## WHAT TO PRODUCE
Copy each line in the data below that contains the word "những".

## GIVEN DATA
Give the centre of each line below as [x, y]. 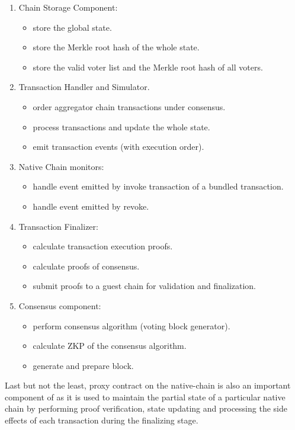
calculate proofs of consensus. [86, 266]
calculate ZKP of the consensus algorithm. [110, 346]
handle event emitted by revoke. [91, 206]
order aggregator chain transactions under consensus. [129, 106]
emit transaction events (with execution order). [118, 147]
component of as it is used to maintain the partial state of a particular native [145, 397]
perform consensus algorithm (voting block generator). [132, 325]
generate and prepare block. [83, 365]
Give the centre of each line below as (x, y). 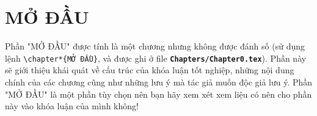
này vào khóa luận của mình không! (72, 106)
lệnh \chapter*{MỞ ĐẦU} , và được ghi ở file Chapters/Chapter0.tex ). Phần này (156, 58)
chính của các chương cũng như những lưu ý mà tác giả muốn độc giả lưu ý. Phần (159, 82)
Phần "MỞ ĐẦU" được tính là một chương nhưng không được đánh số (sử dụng (155, 46)
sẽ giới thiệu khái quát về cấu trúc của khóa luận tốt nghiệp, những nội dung (150, 70)
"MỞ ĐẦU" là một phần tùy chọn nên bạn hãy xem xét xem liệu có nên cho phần (158, 94)
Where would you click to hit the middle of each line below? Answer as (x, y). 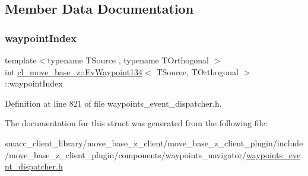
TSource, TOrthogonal (197, 71)
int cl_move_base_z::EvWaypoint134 (74, 71)
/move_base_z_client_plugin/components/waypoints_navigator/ (126, 154)
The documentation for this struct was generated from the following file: (136, 123)
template (21, 60)
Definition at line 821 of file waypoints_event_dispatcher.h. (113, 103)
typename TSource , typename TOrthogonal (128, 60)
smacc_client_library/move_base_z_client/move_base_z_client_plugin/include (154, 143)
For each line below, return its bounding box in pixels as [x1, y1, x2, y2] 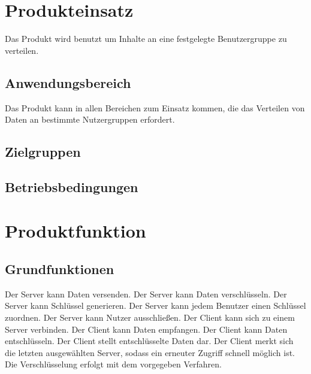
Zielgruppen [5, 142, 81, 161]
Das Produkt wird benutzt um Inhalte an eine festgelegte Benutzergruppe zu [5, 32, 287, 45]
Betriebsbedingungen [5, 177, 138, 196]
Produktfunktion [5, 218, 146, 243]
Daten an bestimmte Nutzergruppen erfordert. [5, 113, 175, 126]
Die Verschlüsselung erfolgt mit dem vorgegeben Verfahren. [5, 358, 222, 370]
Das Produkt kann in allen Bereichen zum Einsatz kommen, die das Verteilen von [5, 101, 305, 114]
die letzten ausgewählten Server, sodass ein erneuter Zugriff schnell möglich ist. [5, 346, 295, 358]
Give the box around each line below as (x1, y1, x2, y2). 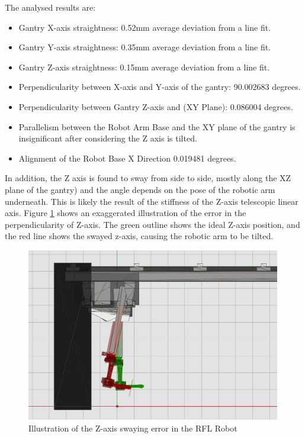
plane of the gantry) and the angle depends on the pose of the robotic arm (5, 183, 275, 195)
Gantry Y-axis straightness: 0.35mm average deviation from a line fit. (18, 41, 271, 53)
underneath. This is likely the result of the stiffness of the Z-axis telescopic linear (5, 195, 298, 207)
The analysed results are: (5, 1, 96, 13)
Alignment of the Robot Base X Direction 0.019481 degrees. (18, 152, 236, 164)
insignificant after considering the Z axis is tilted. (18, 132, 197, 144)
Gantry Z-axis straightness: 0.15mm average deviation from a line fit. (18, 60, 270, 73)
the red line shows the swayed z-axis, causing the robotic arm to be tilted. (5, 230, 274, 242)
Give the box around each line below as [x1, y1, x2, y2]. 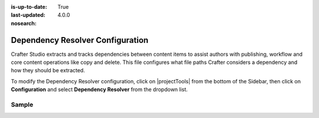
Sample [11, 100, 34, 109]
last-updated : [11, 12, 45, 19]
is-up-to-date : [11, 4, 47, 10]
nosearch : [11, 19, 37, 26]
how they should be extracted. [11, 67, 85, 74]
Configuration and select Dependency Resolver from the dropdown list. [11, 86, 188, 93]
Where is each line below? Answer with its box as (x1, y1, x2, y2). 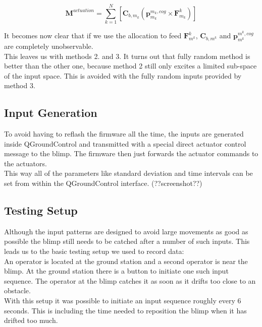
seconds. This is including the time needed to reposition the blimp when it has (4, 305, 247, 315)
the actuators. (4, 158, 47, 168)
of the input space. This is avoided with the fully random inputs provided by (4, 70, 242, 81)
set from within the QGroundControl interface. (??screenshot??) (4, 178, 202, 188)
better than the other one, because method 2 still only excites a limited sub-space (4, 60, 257, 71)
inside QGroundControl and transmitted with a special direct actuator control (4, 138, 246, 149)
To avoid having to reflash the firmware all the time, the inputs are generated (4, 128, 244, 139)
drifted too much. (4, 315, 58, 325)
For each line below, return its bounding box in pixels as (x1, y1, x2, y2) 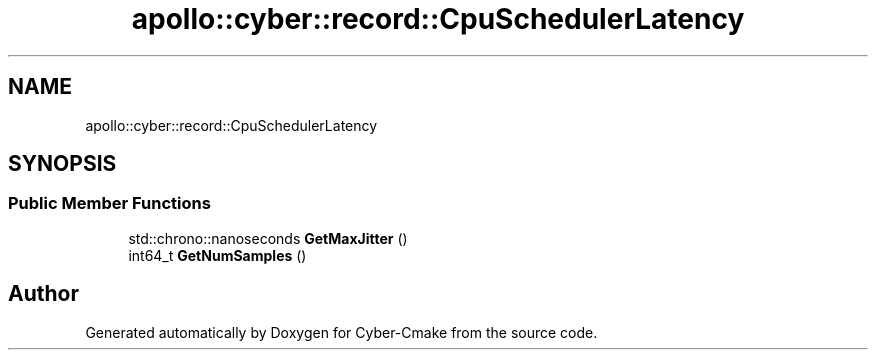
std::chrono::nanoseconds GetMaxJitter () (128, 229, 408, 247)
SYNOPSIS (8, 151, 117, 177)
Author (8, 281, 79, 307)
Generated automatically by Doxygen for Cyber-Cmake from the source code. (85, 323, 598, 341)
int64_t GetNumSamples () (128, 246, 307, 264)
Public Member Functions (8, 193, 211, 214)
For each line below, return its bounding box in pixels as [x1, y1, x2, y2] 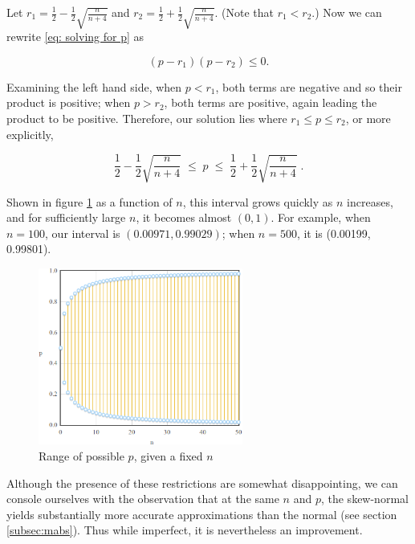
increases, [347, 193, 393, 210]
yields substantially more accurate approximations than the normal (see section [6, 505, 397, 522]
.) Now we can [311, 4, 382, 20]
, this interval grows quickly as [182, 193, 333, 210]
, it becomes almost [136, 209, 232, 226]
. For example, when [271, 209, 371, 226]
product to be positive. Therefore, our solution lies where [6, 110, 287, 127]
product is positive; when [6, 94, 131, 111]
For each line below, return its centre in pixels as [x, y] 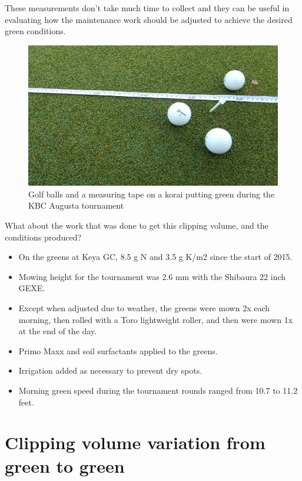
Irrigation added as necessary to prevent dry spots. [110, 370]
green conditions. [35, 31]
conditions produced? [43, 237]
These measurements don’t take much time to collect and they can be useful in [147, 8]
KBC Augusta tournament [76, 205]
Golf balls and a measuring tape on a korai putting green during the [152, 194]
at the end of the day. [58, 331]
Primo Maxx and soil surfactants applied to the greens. [118, 350]
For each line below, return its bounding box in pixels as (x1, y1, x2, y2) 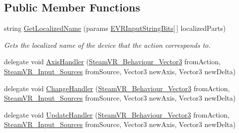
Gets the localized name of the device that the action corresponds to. (4, 39, 211, 50)
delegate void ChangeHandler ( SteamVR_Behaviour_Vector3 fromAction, (4, 83, 230, 93)
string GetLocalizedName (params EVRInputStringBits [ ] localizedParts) (4, 23, 226, 33)
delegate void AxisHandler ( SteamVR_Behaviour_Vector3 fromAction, (4, 56, 221, 67)
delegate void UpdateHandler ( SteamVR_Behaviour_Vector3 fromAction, (4, 109, 230, 120)
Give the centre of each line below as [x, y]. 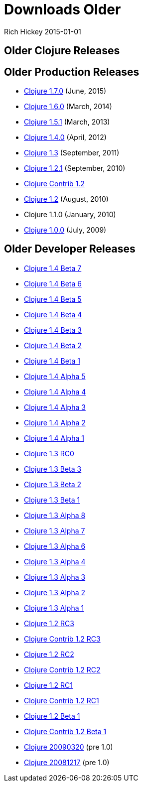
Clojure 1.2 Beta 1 [52, 716]
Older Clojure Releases [62, 51]
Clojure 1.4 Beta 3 [53, 330]
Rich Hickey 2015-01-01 [43, 31]
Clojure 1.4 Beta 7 [53, 268]
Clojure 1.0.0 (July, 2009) [65, 230]
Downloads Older [63, 9]
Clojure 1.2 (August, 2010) [66, 199]
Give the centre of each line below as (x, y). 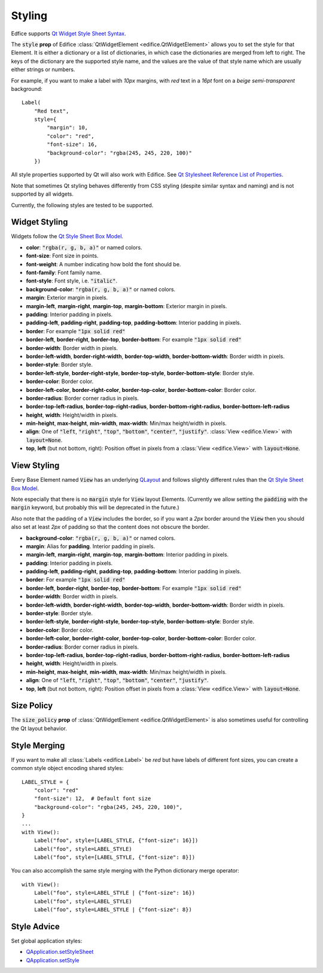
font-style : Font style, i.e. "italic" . (72, 281)
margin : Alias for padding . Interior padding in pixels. (91, 546)
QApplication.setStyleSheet (60, 952)
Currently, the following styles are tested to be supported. (82, 205)
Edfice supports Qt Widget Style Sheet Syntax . (69, 34)
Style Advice (35, 927)
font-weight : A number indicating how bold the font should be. (103, 264)
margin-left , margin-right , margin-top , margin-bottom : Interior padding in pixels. (127, 555)

## COMPLETED EXERCISE
chính của các chương cũng như những lưu ý mà tác giả muốn độc giả lưu ý. Phần (159, 82)
sẽ giới thiệu khái quát về cấu trúc của khóa luận tốt nghiệp, những nội dung (150, 70)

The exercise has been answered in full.